If the mirror were a cylinder it would produce a cylindrical projection; a mirror that is a sphere, or in practical terms a hemisphere, will produce a spherical projection.
[xxx] Linear projection or perspectiva artificialis is representation on a flat surface of a scene taken from a fixed point of view and a fixed direction with an angle of view limited to 60° or less.
[xxx] I use the words “perspective” and “projection” interchangeably here. “Perspective” can mean generally “from a subjective point of view,” (e.g. ”that's my perspective on this matter”). Used in relation to visual representation it typically brings to mind linear perspective, while here I am using it to refer to other approaches to visual representation. “Projection” is less encumbered but not commonly used.
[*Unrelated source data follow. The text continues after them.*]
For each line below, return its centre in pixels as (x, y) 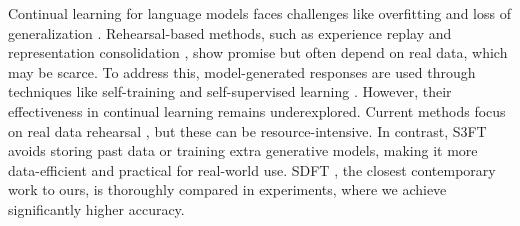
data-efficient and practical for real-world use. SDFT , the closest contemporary (252, 169)
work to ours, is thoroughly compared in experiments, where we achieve (227, 189)
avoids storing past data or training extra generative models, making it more (243, 150)
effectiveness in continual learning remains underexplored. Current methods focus (257, 110)
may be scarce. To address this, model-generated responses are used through (242, 71)
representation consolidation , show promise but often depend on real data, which (258, 52)
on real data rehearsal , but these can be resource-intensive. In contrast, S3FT (247, 130)
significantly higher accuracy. (96, 208)
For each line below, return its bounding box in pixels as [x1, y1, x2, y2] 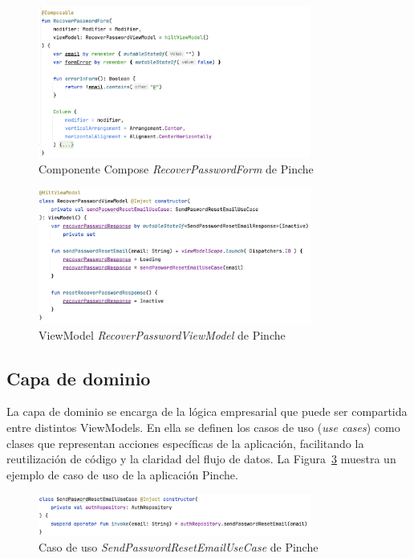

[xxx] It is possible through guided self-reflection to attend to these features of the visual field, but normally we default to the “natural attitude’ where we see the world and suppress consciousness of how we see the world. In the natural attitude we think we see things that are not in the visual field (numerous experiments in perceptual psychology have demonstrated this). The problem of determining what we are able to see of how we see (i.e. what is present to consciousness in the visual field) is even more intractable. Philosophers, who have struggled with this problem for centuries, still disagree (see for example Noë, Alva. Action in Perception. Representation and Mind. Cambridge, Mass.: MIT Press, 2004). Our reflexive perception of what we see of our visual field is variable and subject to direction. Despite Alva Noe's claims about perspectival distortions that he calls “P-properties,” he is unaware that until the 1830s people believed that they could not see upwardly converging parallel lines (perfectly valid P-properties). The reason for this was that they had never seen them represented, i.e. they had not been taught to see them (Bantjes, Rod. “‘Vertical Perspective Does Not Exist:’ The Scandal of Converging Verticals and the Final Crisis of Perspectiva Artificialis.” Journal of the History of Ideas 75, no. 2 (2014): 305-36).
[xxx] Hoogsraten quoted in Wheelock, A. K. (1977). Perspective, optics, and Delft artists around 1650. New York: Garland Pub, 80.